Tag Archives: leeks

Potato Leek Gratin (You won’t believe it’s dairy free!)

I’m continuing to cook my way through The Food Matters Cookbook and discovering lots of great new recipes!  This one caught my eye as I love both potatoes and leeks, but I was a little sceptical of a gratin that had absolutely no milk ingredients, other than the butter in the breadcrumbs (which is easily replaced if you are dairy sensitive.)

The author promised that the dairy would not be missed.  My hubby, who is starting to get used to the fact that I am now trying new recipes almost all the time, will insist that I take pictures before we eat, and am always looking for feedback, immediately said  ”I love this cheezy potato stuff!”  Well Mark Bittman, you were right.  The cream was not missed and the veggies so tender that somehow it tasted like there MUST be something else in there with them.  Another to add to our family cookbook.

It’s a rarity around here, but this is a recipe I did not alter in any way, and don’t plan to.  It’s that good.

Potato-Leek Gratin with Buttery Bread Crumbs  from The Food Matters Cookbook by Mark Bittman

  • 1 1/2 pounds potatoes, sliced
  • 1 pound leeks, trimmed, rinsed and sliced thin
  • 1/4 cup olive oil
  • salt and pepper
  • 4 sprigs fresh thyme, or several pinches dried
  • 1 cup fresh bread crumbs (throw a slice or two of bread in a food processor or blender)
  • 2 tbsp butter, melted (substitute with an oil of your choice for a dairy-free version)

Set oven to 375.  Lay potatoes and leeks in a 9 x 13 pan and toss with olive oil, salt, pepper, and thyme.  Cover the dish with foil and bake for 30 – 40 minutes, or until the veggies are very tender.  Top with bread crumbs and put in 425 oven, uncovered, for about 15 – 20 minutes, or until veggies and topping are nice and brown.


Only one more week (and several recipes to go!) until I post my review.  This was a big book to take on, but not as daunting as it first seemed, as you’ll find out on review day.

Have you tried any great new recipes lately?

Potato Leek Soup

On a cold frosty day, nothing warms me up like a big bowl of thick, stick-to-your-ribs soup.  And of the many thick and creamy soups that I make, Potato Leek is a favourite around here.

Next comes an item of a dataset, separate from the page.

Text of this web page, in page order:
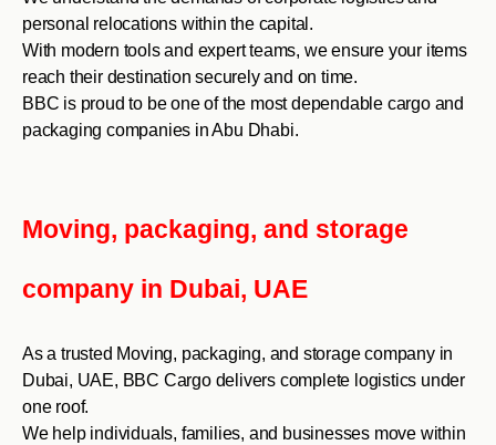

The first time I had potato leek soup I must admit that I was not a huge fan.  When I was a teen, I spent my summers working at a Girl Guide camp.  Because all of the staff were busy all day working with the kids, we were lucky enough to have our own cook who prepared our lunch and dinner.  She was fabulous and we all loved her.  One of her specialties was potato leek soup.  At the time I didn’t appreciate it (I had a thing about onions when I was younger), but later was introduced to the soup again (at my own wedding of all places!) and fell in love with it.  SInce then I have made it often.

A friend from camp recently asked if I had that original potato leek soup recipe.  Although I don’t, I just happened to be trying out a new soup recipe this week, and since it was amazing, I thought I would share it here, for her, and all other potato leek soup fans!

Potato Leek Soup

(slightly adapted from The Enchanted Broccoli Forest by Molle Katzen)

  • 3 potatoes, peeled and chopped
  • 3 large leeks, cleaned and chopped  (discard dark green tops)
  • 1 celery stalk, chopped
  • 1 large carrot, chopped
  • 3 cups stock (vegetable or chicken)
  • 1 cup water
  • 1 tsp salt
  • 1 cup milk
  • freshly ground pepper

Place all ingredients (except for the milk and pepper) in a large pot and bring to a boil.  Cover with a lid, reduce heat, and simmer for about 20 minutes, or until the potatoes are tender.

Remove the soup from the stove and let cool for a few minutes.  (If you like making meals ahead of time, this is a good spot to put the soup in the fridge, ready to pull out for a busy weekday dinner)

Purée the soup in a food processor, blender, or with an immersion blender (I find I don’t get it perfectly smooth with the immersion blender, but I’m ok with that.)

Stir in milk.  Add pepper, to taste.

Although Molly suggests that this soup can be eaten cold, I much prefer mine hot!